では御主人さんのお勧め武器とやらを拝見させていただきますよ。て、立派なネギ坊主? いや、違うわ。こういう武器なんだわ。
「きゃー。イガイガが可愛い。痛そうだから見た目で警戒してくれそうね」
さすがは専門家ね。要望通り、いえ、それ以上よ。小さくても牽制できそうなうえに刃もついていないわ。
おまけに見た目も気に入っちゃったわよ。あたしを農家の娘と見抜いたのかしら。まるでネギ坊主を振り回しているような気分だわ。うんうん、まったく抵抗がないわね。おまけに乙女のイメージも崩さずに済みそうよ。
これならどんなものでも、ためらわずに殴れそうだわ。あたしにはまさに最高の逸品よ。
「うむ、それなら当たりさえすれば効果も期待できるな。強度もベルタが本気を出さねば十分であろう」
ガルマさんのお墨付きまでもらえたわ。御主人さんもやるわね。見るからに怯えていたのに、やるべきことはきっちりとやるんだわ。武器屋の鏡ね。
でも強度ってなにかしら。武器って本来は本気を出して使うものよね? だって命がけで戦うときに使うものなのよ。それなのに本気で殴ったら壊れちゃうのかしら。うーん。でも実際に使う気はないのよね。だから気にしなくてもいいんだわ、きっと。

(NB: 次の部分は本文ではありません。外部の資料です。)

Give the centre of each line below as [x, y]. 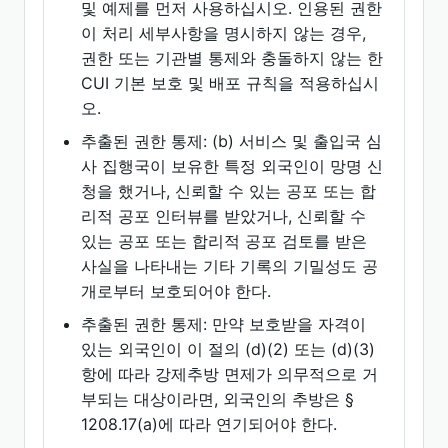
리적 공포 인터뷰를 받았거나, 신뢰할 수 [224, 216]
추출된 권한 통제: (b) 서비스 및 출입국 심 [232, 141]
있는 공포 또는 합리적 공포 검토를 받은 [224, 241]
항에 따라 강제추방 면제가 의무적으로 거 [230, 374]
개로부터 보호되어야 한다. [176, 291]
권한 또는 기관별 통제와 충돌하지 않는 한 [232, 58]
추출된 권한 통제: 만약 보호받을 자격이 [224, 324]
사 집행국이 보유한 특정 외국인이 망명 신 [232, 166]
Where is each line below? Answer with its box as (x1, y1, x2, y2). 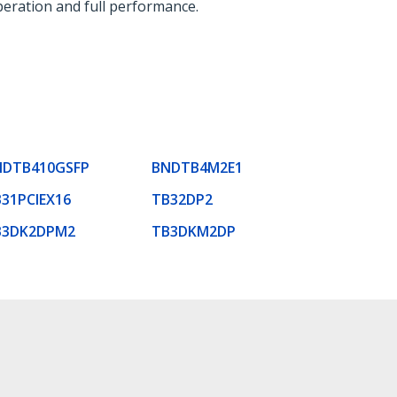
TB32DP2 (152, 189, 213, 209)
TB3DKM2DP (152, 221, 236, 241)
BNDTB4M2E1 (152, 157, 243, 177)
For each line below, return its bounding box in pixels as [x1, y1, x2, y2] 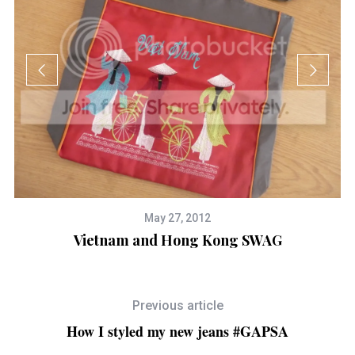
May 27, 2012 [144, 212, 212, 225]
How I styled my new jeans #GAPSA [67, 321, 288, 342]
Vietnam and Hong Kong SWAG [73, 231, 282, 250]
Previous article [132, 298, 223, 314]
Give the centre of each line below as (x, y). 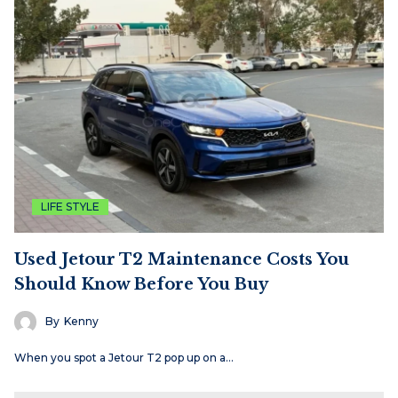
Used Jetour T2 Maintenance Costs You (182, 259)
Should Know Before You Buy (141, 284)
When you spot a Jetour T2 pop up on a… (124, 357)
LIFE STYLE (70, 206)
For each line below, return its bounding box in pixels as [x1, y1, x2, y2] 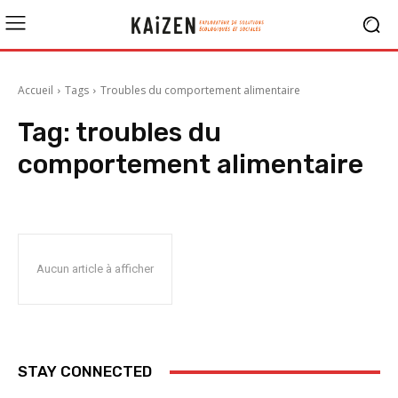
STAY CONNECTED [18, 362, 152, 380]
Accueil [18, 83, 53, 98]
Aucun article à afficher [36, 262, 154, 275]
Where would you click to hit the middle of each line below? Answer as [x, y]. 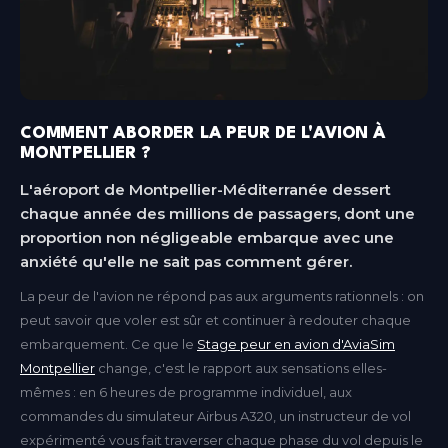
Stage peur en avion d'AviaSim [296, 343]
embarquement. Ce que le [108, 343]
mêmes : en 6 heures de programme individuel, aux [186, 391]
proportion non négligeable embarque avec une [207, 237]
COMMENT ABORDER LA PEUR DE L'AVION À [203, 133]
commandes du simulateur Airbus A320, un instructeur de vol [215, 415]
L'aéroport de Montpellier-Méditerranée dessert [205, 189]
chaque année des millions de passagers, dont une [217, 213]
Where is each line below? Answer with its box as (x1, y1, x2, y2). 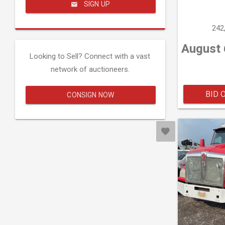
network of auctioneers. (50, 65, 130, 74)
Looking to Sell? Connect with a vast (30, 52, 151, 61)
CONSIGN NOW (67, 91, 115, 99)
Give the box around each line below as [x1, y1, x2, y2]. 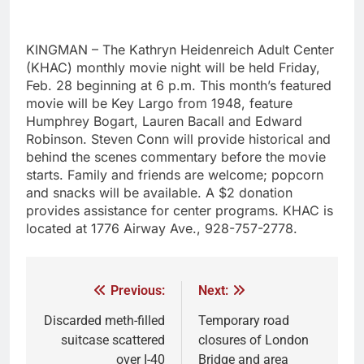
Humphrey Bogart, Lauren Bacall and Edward [26, 113, 302, 130]
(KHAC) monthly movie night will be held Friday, [26, 59, 320, 76]
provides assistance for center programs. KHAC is [26, 202, 333, 219]
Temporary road [198, 313, 289, 329]
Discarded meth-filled [44, 313, 165, 329]
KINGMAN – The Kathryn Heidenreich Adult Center [26, 41, 334, 58]
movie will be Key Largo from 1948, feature [26, 95, 292, 112]
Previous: [110, 283, 165, 299]
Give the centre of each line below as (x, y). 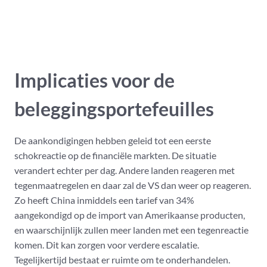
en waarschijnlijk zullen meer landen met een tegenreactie (131, 230)
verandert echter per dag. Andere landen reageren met (125, 170)
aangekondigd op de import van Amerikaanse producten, (130, 215)
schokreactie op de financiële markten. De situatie (115, 156)
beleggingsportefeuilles (114, 109)
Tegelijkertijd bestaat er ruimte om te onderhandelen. (122, 260)
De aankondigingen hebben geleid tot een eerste (113, 141)
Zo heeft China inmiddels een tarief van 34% (104, 200)
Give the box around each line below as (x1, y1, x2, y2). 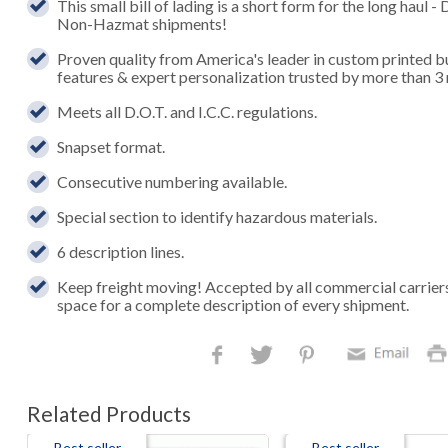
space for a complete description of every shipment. (57, 294, 410, 314)
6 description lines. (57, 241, 185, 261)
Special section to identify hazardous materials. (57, 206, 378, 226)
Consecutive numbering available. (57, 171, 288, 191)
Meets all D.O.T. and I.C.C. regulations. (57, 101, 318, 121)
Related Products (26, 400, 191, 426)
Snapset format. (57, 136, 166, 156)
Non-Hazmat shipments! (57, 13, 228, 33)
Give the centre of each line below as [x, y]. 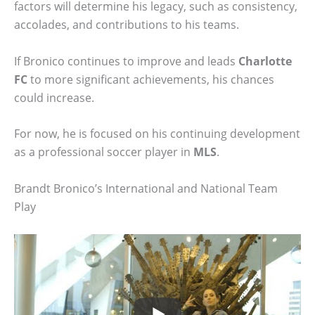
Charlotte [265, 61]
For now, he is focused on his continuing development [157, 134]
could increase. [54, 97]
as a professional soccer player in [104, 152]
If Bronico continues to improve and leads [126, 61]
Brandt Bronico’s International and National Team [146, 188]
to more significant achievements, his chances [151, 79]
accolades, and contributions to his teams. [127, 25]
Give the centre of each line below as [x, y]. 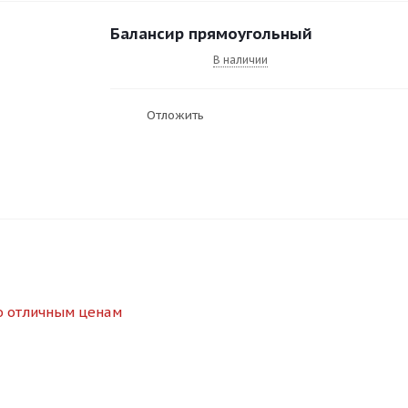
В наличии [240, 60]
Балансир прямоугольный [211, 34]
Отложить [175, 116]
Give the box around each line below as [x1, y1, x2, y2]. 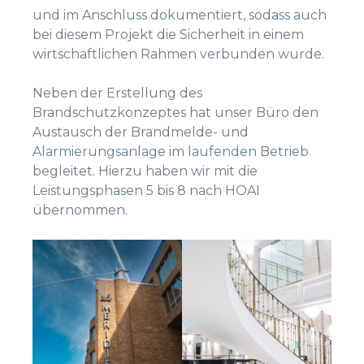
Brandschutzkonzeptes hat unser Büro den [32, 105, 318, 121]
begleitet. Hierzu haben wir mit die [32, 163, 258, 180]
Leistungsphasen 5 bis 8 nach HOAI [32, 183, 260, 199]
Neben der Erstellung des [32, 85, 202, 102]
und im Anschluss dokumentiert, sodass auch [32, 7, 327, 24]
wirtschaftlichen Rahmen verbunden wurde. [32, 46, 324, 63]
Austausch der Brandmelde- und [32, 124, 249, 141]
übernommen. [32, 202, 128, 219]
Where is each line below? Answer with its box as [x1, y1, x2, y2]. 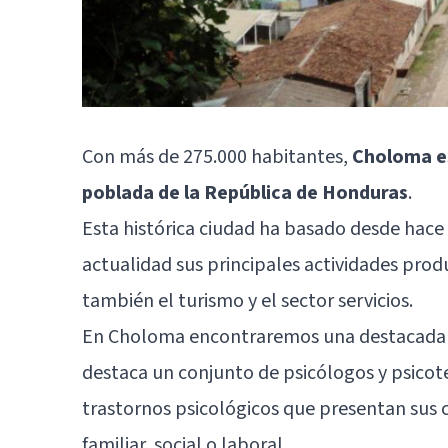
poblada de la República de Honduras [82, 178, 408, 207]
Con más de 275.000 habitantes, [82, 142, 352, 171]
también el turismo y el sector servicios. [82, 286, 413, 315]
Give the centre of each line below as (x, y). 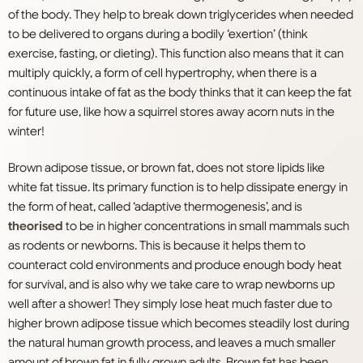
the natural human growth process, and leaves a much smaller (172, 343)
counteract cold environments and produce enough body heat (175, 265)
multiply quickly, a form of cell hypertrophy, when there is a (162, 73)
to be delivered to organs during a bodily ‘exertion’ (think (158, 34)
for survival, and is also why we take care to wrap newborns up (171, 285)
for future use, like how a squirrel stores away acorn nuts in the (171, 112)
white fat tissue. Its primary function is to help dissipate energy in (178, 188)
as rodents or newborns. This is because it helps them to (157, 246)
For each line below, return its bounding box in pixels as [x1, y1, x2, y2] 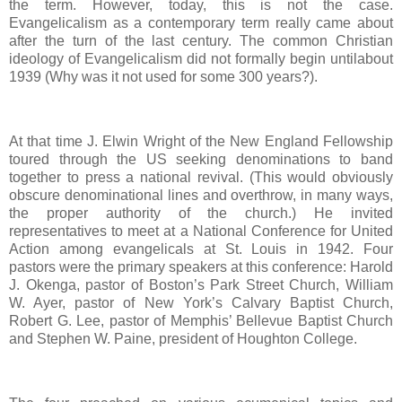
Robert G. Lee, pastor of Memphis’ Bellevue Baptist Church [9, 312, 393, 328]
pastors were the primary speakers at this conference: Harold [9, 258, 393, 275]
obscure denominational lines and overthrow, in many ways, [9, 187, 393, 203]
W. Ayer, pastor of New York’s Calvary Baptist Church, [9, 294, 393, 310]
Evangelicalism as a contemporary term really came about [9, 15, 393, 31]
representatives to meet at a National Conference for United [9, 223, 393, 239]
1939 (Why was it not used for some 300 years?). [9, 69, 318, 85]
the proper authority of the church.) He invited [9, 205, 393, 221]

アルフの武器はどんなのかしらね。あら、いいと思うわよ。軽そうだし、大きくはなくても装飾が派手だから目立つわ。牽制用には適しているわね。でも、あんたに似合うとまではいわないわよ。やっぱり少しは筋肉が欲しいわね。
なかなかいい買い物だったわ。あとは牽制の効果に期待とはいえ、なるべくなら賊に襲われたくはないわね。やっぱり効果を見る機会がないことを期待するべきだわ。
いやいやまてよ。武器とはいえ、それ以外の使い方をしちゃいけないってことはないわよね。木の実を砕いたりするときには重宝するかもしれないわ。機会があったら試すべきね。
とはいえ、ガルマさんから頂いた加護のおかげで、今のところはどんなものでも素手で余裕なのよ。やっぱり当面は使いそうにないわ。
おっと。そういえば入店時に逃げた人たちがいたわね。すぐに戻ってきてくれるのかしら。
ん~、あたしたちがお店を出ても戻る様子はないわね。遠くまで逃げちゃったのかしら。店を出ましたよって合図をなにかしたいわね。でもそれよりも、さっさとここを離れるべきなのかしら。
あら? ガルマさんがお店から居なくなったのに、御主人さんの様子がまだ変ね。顔面蒼白になっているわよ。大丈夫かしら。なにやら混乱しているようにも見えるわね。この距離だとよくわからないわ。
心配だし、一度店内に戻ろうかしら。あ。正気に戻ったみたいだわ。なにかの発作だったのかしら。
まぁ放っておいても大丈夫よね、きっと。じゃぁ旅を続けるわよ。